Home > Uncategorized > I’m a Great Stock Picker With 76,117,945,311,128% Returns!

I’m a Great Stock Picker With 76,117,945,311,128% Returns!

November 24, 2012 Leave a comment Go to comments

Although I usually invest in index funds we know that stock picking isn’t dead. And to back that up I made a rare prediction about individual stocks two months ago. Specifically I predicted that since everyone loves Apple and hates RIM, if someone were to make a trade betting that the price of Apple would fall and/or the price of RIM would rise, they could have good profit potential. Even if one stock went in the wrong direction they could still get closer together and make a profit. This could be executed by using options or by shorting one and buying the other each of which can require minimal cash outlay.

Well it’s not too early to call the results of this call since we’re just 3 days short of 2 months since that prediction. On September 27, Apple shares closed at $681.32 and RIM shares closed at $7.14 on the NASDAQ. As it turns out the Apple share price was essentially the peak for the week and beyond since it has not regained those heights. The RIM price on that date was only a few days away from a time when it almost touched the 52-week low. It may even be a few days after the actual 52-week low, I’m not too good at reading stock charts.

So what would the result be so far? Let’s look at the simplest way to do this by shorting and buying instead of using options.

If you shorted 30 Apple shares with a starting value of $20,439.60, you would have been able to buy 2862 RIM shares. Adjusting for the initial trading commissions and the leftover change you would pay less than $16 to enter this trade with a $10 trading commission. Let’s add some interest too. I don’t trade on margin but I’ll guess that you pay 4.5% interest for 2 months to short Apple, for a total interest cost of $153.30 (ha, I’d love to get that kind of interest for sticking $20,000 in a high-interest savings account). So the net cost for the first two months of the trade would be around $170.
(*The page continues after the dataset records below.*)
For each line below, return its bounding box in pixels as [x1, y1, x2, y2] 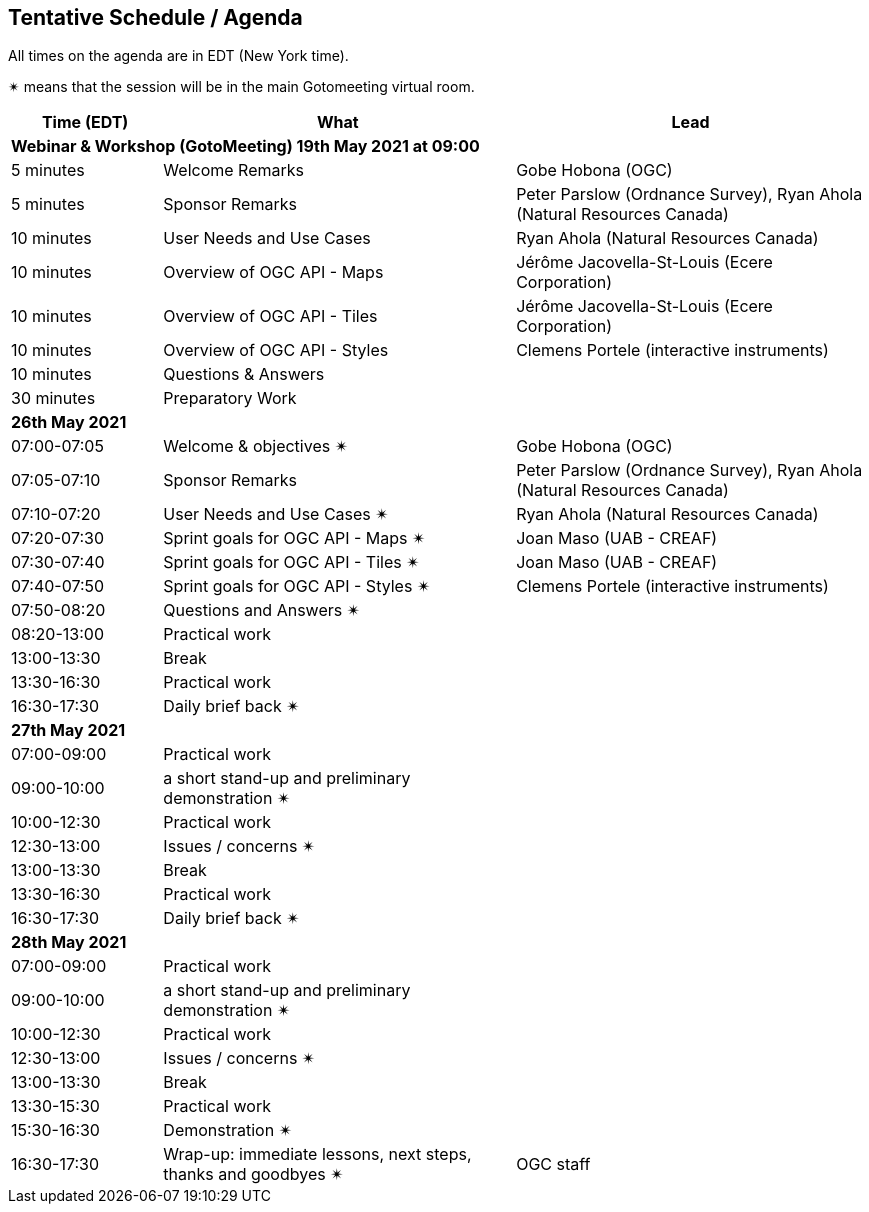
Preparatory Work [163, 388, 297, 409]
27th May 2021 [11, 720, 126, 741]
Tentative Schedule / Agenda [8, 5, 303, 30]
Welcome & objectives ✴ [163, 436, 349, 457]
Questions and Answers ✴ [163, 600, 361, 621]
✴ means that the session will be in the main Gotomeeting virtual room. [8, 78, 475, 96]
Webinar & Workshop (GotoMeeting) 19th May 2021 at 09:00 [11, 136, 480, 157]
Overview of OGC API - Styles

If you liquidated this trade at Friday’s closing price, you would sell your 2862 RIM shares for $33,370.92 (Holy @#%”(*$@%(*!). You would then buy back 30 Apple shares for $17,145.00 (awesome). Subtracting the trading commissions again, that leaves you a net profit of $16,205.92. Or to put it another way you would earn a return of 9,555% on the $170 in cash that you started with in only 2 months. If you kept this up all year you would have an annualized return of 76,117,945,311,128%. I think that’s enough to buy the world.

And as you can see this is a foolproof trade. Even if Apple had gone up by 50% to reach a market cap large enough to buy the entire USA you would make a profit of nearly $3,000 (a 1,769% gain) because RIM did better.

In conclusion I must be a brilliant stock trader. Where’s my hedge fund? After all if even a joker who bought Apple can get a mutual fund I should get something better! Or do I need to start with a newsletter? I don’t know how this whole thing works, I’m just an index investor. I might have to switch though. This stock trading looks fun.

  1. Joe
    November 24, 2012 at 11:53 pm

    lol great call. After the most recent bounce, I’ve been telling anybody I know who owns RIM who happens to be in the black or break-even to take this as a graceful exit opportunity and be thankful they got it.

    I think the BlackBerry Bold 9900 is THE BEST smartphone for doing business on the market. I think with QNX10 and a dualcore processor, the Bold will continue to be the best for people who actually need to accomplish things with their smart phones.

    Heck, Jim Balsillie is a hometown hero. He’s done awesome things for his community and his country and he tried to give the Hammer a hockey team to compete with the Teachers Pension Plan monopoly.

    But just because I like their product doesn’t make it a good stock. They’ve never paid a dividend. Even when their value exploded and they were enjoying huge cash flow they refused to pay back investors for years and years of waiting. It’s just not a good buy.

    • November 25, 2012 at 4:06 am

      Wow, I never knew that about the dividend. Dying companies can be very profitable but not if they go down with the treasure on board like a Spanish galleon! There’s definitely a difference between a popular company, a successful company, and an investor-friendly company.

      To weigh in with my expert opinion again, I would exit this trade on the spot and not look back because the easy profits are gone. Now that a few people think RIM might survive and Apple has come down a bit the easy profits are gone. In the long-term Apple can’t hold up and RIM might even come back (it’s not cool to be seen with one? Sure, tell that to the vast majority of the world that doesn’t read the NYT). But if you’re waiting that long the returns might fall under 1,000% per year. What kind of stock picker would settle for that?